Server regularly stops responding

tomsparrow · January 12, 2021, 9:08am

Infos:

Zammad Version 3.6
Installed from apt repository
Ubuntu server (One is 18.04.5, the other 20.04.1)
Firefox 84 (seen on all browsers)
LDAP & 365 login integration.
emails from 365, but was IMAP until recently with the same behaviour.
no other integration enabled. No incoming API use.

Expected behaviour:

Server works (!)

Actual behaviour:

After some time web service stops responding. Either I get the page loaded, but no content (i.e. plain white page) - I suspect this is caching in the browser getting me that far. A reload normally gives an Nginx error (bad gateway). Occasionally, if the page is already running I get a ‘could not connect’ message but I think this is the same thing - a reload at that point tends to give the nginx gateway error.
Sometimes emails stop being collected (not always - maybe 50/50) - I can see the incoming mailbox growing so know they’re not being collected as they are not left in the mailbox once imported.

Steps to reproduce the behaviour:

On my system (mostly just me using it), it’s always broken first thing in my morning. The user system (15 users, 3 or 4 active at the most) just stops at irregular intervals during the day.
it is possible that it’s triggered by closing the browser session. People will come and go more often on the user system - I’m logged on all day and just close it in the evening. I think I noticed it stop once when I restarted the browser during the day, but was fixing something else at the time so wasn’t paying attention.
htop shows no real difference when the system has died - 2.0 - 2.8GB memory used (out of 8GB). CPU use is always low.

Workaround

Restarting the zammad service from the shell clears the problem, but if I add a regular restart into the crontab, it doesn’t seem to help. I’ve also added a restart for elasticsearch to no effect.
I found that restarting postgresql will clear the problem, but sometimes leaves odd effects in the browser. Restarting postgres and zammad in the crontab seems to have helped the user system somewhat, but not entirely removed the problem. It didn’t help my system.

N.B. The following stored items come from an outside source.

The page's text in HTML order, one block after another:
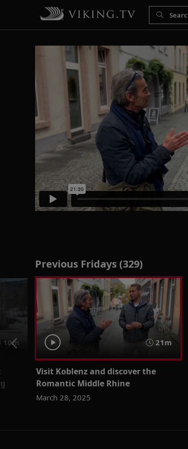
Previous Fridays (329)
10m 21m
Visit Koblenz and discover the
Romantic Middle Rhine
March 28, 2025
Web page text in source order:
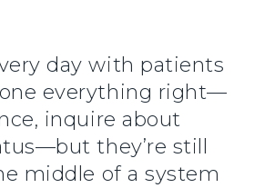
day with patients
everything right—
inquire about
they’re still
middle of a system
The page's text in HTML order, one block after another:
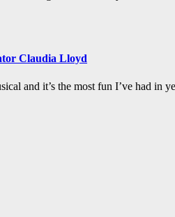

I’m not sure which logs I would need to look at, but I can’t find anything out of the ordinary in those I’ve looked through.

tomsparrow · January 29, 2021, 8:05am

Well, I’ve got somewhere - it seems to be related to having a proxy on the front of it (in addition to the local NGinx proxy). I had it running through cloudflare as it adds protection and an easy way of using the routable IPv6 address without it only being available to IPv6 enabled users.

I swapped this for an HAProxy server (to do SNI resolution on a single IPv4 address) and one of the servers seemed to stay up that day. The other still went down overnight.
Yesterday I changed the DNS so that all clients go through this proxy (previously anyone in the office or on VPN was accessing the nginx service directly) and both seem to have stayed up since then.

There’s obviously a problem somewhere, but at least I seem to have figured out the trigger now and so can avoid it.

TLDR: it seems to be caused by a mix of direct and proxied traffic to the server.

tomsparrow · February 2, 2021, 1:13pm

The web side seems to have been fixed by the change to the proxying, but the scheduler was still hanging constantly. I was on the verge of deciding there were too many problems with Zammad as a whole and was looking for alternatives (again).
Web frontend was hanging, the scheduler was giving up and no emails were coming in, LDAP was having trouble and disabling accounts all over the place. It was a mess.

As a last resort, I decided to reinstall on a completely fresh VM, and after 1 day I’m not seeing any of the issues we had with the previous installs. I did a fresh install and went through the instructions again (twice, once for each system) and it’s all working fine now on both sides.
I’ll have to keep a close eye on it, but at the moment it seems like there was something very messed up somewhere on the system and a clean install has got rid of it.
Fortunately, whatever it was didn’t carry through with the backups - taking a backup and moving it to the new system went as smoothly as you could wish for and was done in 10 minutes.

system · June 2, 2021, 1:13pm

This topic was automatically closed 120 days after the last reply. New replies are no longer allowed.